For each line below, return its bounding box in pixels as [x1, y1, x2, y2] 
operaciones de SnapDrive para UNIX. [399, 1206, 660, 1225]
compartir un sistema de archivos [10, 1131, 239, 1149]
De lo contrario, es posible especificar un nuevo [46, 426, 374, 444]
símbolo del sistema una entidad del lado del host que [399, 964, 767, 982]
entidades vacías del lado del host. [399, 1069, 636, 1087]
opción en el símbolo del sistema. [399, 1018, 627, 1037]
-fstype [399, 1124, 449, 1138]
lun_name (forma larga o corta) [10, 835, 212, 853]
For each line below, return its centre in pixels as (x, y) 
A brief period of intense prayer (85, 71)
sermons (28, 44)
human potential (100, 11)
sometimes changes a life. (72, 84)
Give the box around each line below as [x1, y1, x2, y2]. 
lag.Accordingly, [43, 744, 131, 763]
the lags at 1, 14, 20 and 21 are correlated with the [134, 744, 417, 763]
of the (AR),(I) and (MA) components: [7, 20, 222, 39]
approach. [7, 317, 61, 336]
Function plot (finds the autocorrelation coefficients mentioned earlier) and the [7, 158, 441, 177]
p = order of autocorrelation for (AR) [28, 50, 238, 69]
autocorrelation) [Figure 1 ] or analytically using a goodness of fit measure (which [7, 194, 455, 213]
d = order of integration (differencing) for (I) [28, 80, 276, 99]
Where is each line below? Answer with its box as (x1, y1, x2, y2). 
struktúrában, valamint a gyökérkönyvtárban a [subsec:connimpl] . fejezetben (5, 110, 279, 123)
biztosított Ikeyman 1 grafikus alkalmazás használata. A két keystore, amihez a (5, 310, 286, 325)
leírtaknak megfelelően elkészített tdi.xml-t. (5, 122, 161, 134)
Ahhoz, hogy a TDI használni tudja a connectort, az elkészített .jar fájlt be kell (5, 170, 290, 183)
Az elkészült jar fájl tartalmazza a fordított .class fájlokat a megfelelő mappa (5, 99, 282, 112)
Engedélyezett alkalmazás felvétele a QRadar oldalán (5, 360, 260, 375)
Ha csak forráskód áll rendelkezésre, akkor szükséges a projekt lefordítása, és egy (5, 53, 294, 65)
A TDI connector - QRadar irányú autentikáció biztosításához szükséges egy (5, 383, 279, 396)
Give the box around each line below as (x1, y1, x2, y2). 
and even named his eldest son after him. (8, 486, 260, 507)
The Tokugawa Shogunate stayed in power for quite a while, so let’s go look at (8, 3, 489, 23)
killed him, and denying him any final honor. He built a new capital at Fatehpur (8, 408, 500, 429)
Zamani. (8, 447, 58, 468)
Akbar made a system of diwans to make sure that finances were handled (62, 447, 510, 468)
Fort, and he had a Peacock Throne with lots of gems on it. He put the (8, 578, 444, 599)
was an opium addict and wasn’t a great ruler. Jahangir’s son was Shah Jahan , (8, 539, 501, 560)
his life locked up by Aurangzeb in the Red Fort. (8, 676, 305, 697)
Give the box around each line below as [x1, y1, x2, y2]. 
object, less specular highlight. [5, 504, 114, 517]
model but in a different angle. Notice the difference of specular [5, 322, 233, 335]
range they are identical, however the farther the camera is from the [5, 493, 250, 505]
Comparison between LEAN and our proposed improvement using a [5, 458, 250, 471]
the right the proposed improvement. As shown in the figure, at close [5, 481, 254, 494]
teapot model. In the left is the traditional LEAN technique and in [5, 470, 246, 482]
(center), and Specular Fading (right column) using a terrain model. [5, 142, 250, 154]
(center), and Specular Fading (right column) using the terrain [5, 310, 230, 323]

---

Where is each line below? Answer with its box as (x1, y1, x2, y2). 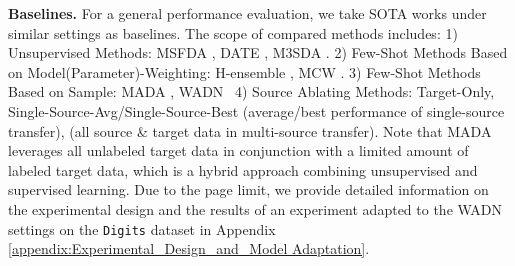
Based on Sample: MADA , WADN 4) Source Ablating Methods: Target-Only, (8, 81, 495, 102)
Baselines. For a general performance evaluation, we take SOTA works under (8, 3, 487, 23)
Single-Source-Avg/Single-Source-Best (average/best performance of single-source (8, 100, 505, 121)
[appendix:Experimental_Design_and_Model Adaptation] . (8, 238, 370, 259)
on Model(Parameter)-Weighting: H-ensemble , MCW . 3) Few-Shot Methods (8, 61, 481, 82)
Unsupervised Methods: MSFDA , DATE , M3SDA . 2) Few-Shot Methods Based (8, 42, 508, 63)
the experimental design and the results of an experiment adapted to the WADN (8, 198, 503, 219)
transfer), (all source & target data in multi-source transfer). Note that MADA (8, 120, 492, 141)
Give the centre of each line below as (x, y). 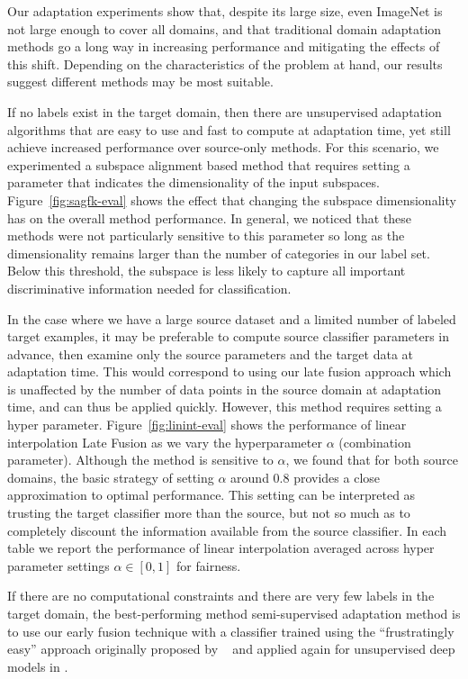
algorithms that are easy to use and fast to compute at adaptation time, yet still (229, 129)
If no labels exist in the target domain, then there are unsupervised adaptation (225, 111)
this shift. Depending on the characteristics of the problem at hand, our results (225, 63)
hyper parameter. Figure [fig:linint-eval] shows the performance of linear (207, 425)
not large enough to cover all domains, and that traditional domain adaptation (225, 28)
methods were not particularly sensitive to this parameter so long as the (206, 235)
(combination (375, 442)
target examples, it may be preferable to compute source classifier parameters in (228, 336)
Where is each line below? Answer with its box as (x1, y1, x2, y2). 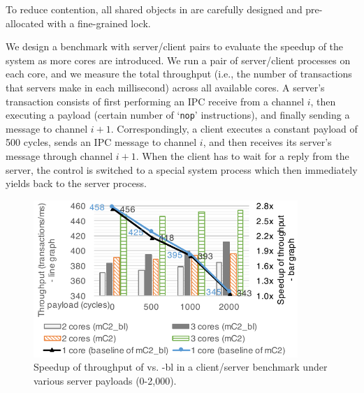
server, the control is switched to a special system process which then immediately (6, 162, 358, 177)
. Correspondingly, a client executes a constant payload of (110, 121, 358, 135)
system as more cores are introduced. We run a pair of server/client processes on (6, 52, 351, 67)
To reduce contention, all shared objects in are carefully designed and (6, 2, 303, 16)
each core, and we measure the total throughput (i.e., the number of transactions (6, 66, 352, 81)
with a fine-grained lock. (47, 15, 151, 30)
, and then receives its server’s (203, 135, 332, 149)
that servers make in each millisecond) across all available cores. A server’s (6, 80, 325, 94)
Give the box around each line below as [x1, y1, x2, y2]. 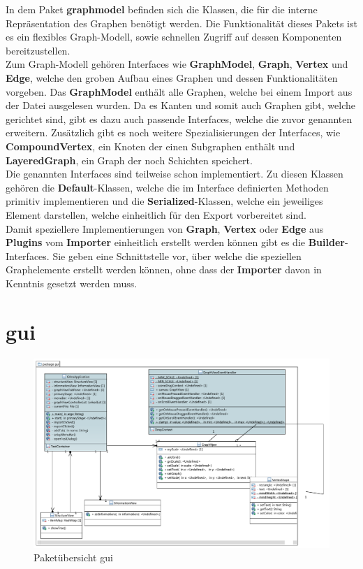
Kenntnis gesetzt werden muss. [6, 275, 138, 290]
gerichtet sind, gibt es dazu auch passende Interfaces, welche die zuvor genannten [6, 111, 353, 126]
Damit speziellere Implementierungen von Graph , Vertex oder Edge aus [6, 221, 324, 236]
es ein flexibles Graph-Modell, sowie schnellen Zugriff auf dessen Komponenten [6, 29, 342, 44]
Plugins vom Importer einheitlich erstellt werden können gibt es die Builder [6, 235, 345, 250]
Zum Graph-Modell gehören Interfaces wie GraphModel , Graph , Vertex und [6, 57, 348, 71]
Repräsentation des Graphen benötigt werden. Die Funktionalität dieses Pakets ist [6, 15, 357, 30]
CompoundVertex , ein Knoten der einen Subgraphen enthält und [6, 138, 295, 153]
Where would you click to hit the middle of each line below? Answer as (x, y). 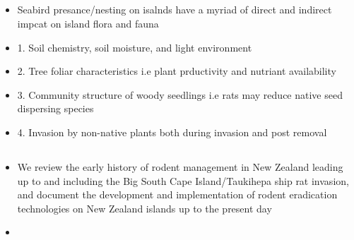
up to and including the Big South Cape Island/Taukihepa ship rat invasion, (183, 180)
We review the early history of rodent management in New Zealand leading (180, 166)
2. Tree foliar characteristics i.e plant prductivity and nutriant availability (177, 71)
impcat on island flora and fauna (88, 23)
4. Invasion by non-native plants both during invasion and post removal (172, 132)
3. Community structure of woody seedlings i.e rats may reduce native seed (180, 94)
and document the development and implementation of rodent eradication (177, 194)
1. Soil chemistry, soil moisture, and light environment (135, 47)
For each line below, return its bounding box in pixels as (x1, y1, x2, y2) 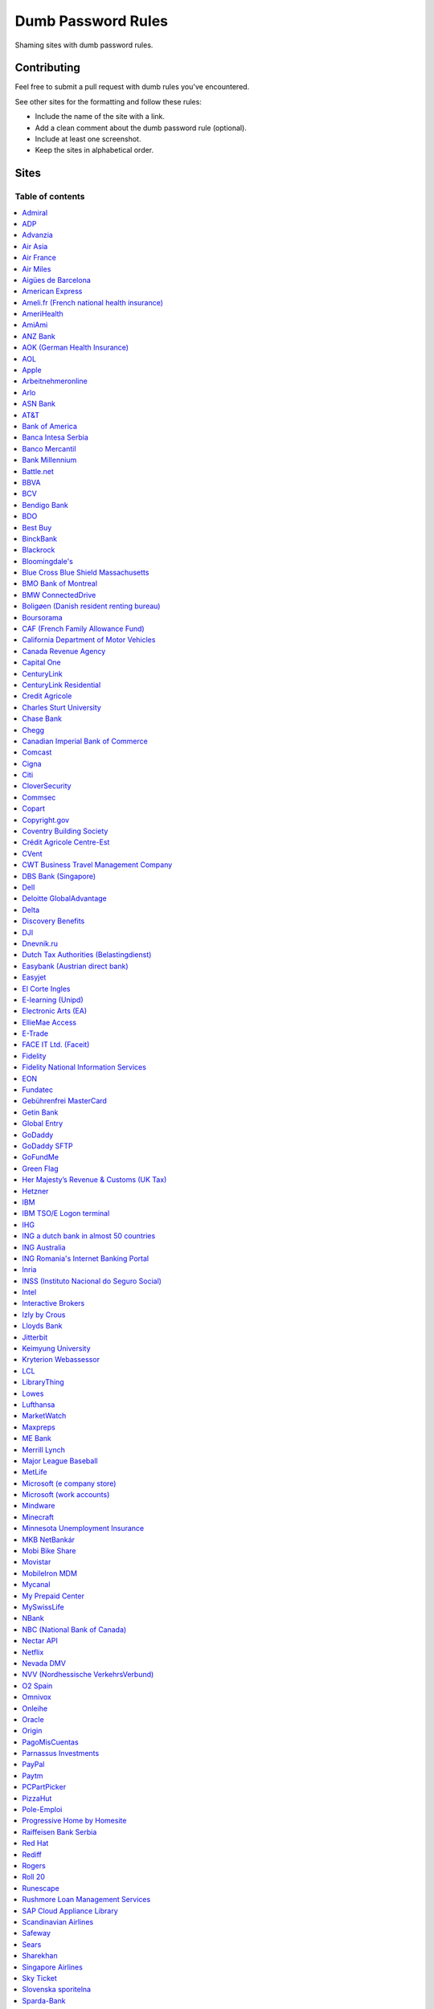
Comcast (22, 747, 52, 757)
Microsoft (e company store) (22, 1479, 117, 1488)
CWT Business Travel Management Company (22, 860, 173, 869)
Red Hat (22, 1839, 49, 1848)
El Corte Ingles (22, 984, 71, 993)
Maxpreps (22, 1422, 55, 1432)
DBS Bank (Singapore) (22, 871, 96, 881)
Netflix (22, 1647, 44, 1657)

---

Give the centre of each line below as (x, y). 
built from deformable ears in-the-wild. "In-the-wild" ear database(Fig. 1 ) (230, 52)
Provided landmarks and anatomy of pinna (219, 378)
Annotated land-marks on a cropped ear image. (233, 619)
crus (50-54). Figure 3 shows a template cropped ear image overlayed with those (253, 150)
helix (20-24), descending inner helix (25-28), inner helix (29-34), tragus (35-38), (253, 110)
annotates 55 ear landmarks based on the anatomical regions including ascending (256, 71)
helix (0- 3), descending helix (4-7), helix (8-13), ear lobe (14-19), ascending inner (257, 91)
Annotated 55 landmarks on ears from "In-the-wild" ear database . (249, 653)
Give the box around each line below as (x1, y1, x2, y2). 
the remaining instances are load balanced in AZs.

---

▸ **TRY IT**:
Find "Akbar made a" in the entries above and copy that whole line exactly, then each line after it through the line that contains "was an opium".

▸ **EXERCISE SOLUTION**:
Akbar made a system of diwans to make sure that finances were handled (62, 447, 510, 468)
Fort, and he had a Peacock Throne with lots of gems on it. He put the (8, 578, 444, 599)
was an opium addict and wasn’t a great ruler. Jahangir’s son was Shah Jahan , (8, 539, 501, 560)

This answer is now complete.